WORK TO BE COMPLETED:
Consider the listing below. Extract exactly the lines from the line containing "sw: open_by_lun() conversion" to the line containing "sw: version reporting", both included.

THE INPUT:
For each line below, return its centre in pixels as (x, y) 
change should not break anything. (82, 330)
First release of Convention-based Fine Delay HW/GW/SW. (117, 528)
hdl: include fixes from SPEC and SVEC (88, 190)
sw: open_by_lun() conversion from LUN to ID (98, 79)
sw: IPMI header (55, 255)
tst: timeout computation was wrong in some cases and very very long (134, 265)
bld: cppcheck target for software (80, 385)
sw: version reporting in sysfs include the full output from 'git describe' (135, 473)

...

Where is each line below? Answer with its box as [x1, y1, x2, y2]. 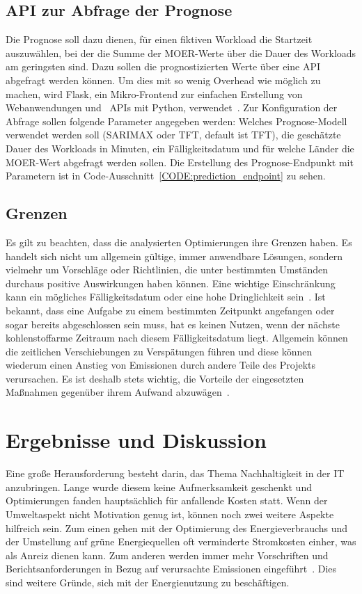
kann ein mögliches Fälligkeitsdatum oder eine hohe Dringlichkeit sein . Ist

ANSWER TO THIS PROBLEM:
sw: open_by_lun() conversion from LUN to ID (98, 79)
sw: IPMI header (55, 255)
tst: timeout computation was wrong in some cases and very very long (134, 265)
bld: cppcheck target for software (80, 385)
sw: version reporting in sysfs include the full output from 'git describe' (135, 473)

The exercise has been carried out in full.